Having lived through, and in a way participated peripherally in the Sri Lankan turmoil, and having compared and contrasted the political behavior of the Sri Lankan actors with those in other parts of the world, I have been always brought back to the example of Fidel Castro, Che Guevara, the Cuban revolution and to a certain extent, to the Nicaraguan Sandinista revolution.
Today, when you look at Latin America, what you would find is that those movements for transformation which succeeded are ones which have not transgressed the ethical bounds of humanism. Furthermore, even those movements which failed quite utterly in a military sense, such as the Tupamaros in Uruguay, made a tremendous political come-back because they did not violate humanist ethics or made a subsequent self-criticism of any transgressions from the moral high ground.

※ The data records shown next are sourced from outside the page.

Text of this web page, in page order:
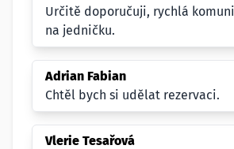
Určitě doporučuji, rychlá
na jedničku.
Adrian Fabian
Chtěl bych si udělat rezervaci.
Vlerie Tesařová
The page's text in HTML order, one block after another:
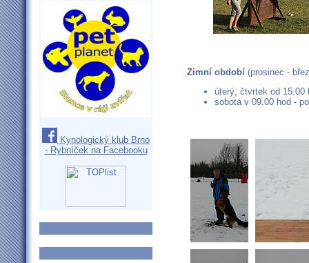
Kynologický klub Brno
- Rybníček na Facebooku
Zimní období (prosinec -
úterý, čtvrtek od 15.00
sobota v 09.00 hod -

The moral high ground is the most valuable of political territory and it is possible to hold this territory even if one has to engage in violence as resistance to repression or as a mode of overall transformation. It is an exception, but it is possible. It is possible because the proof exists in the example, the practice, the consistent practice of Fidel Castro, of Che. They demonstrate that it is possible to be, precisely, revolutionaries, and practice a higher ethics be it as guerillas requesting the assistance of ICRC to tend to captive soldiers, or as a State fighting a counter revolution backed by a gigantic power, or as a doomed guerilla force (Che noted in his Diary that in the course of an ambush he could have shot a Bolivian army soldier who was at the back of a truck but desisted because the soldier looked like he was 14 years old) or as a State engaged in a major war, twelve years in Angola, deploying 300,000 troops from 1976 to 1988 without one accusation of an atrocity even by the United States at the Human Rights Commission in Geneva. So it is possible, while deploying all forms of violence as a State and/or an anti-state movement, to remain within the bounds of ethics and a radical humanism. This has been my point: it has been done and therefore it is possible to do it, and if you do it, it is not only correct ethically, but it is also a key to success and survival.

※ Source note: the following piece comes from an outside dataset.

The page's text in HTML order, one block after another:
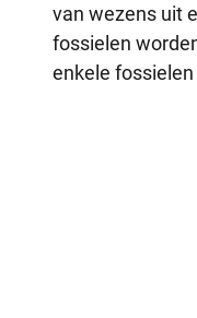
van wezens uit
fossielen
enkele

So in that sense one is able to transform or transcend the divide between realism and idealism because Fidel Castro remained in power and the revolution has defended itself from all forms of counter-revolutionary projects. This is consonant with Lenin’s notion of power, especially State power. Therefore it has been possible to transcend the divide between realism –where the central question is the retention or acquisition of power- and idealism, where the central question has been that of right or wrong. If one is able to combine the two, then it is possible, whether as human being or as project, to present a different way of being in the world, a way of being that corresponds in the final analysis, to a notion that has been very important to me, the notion of the hero.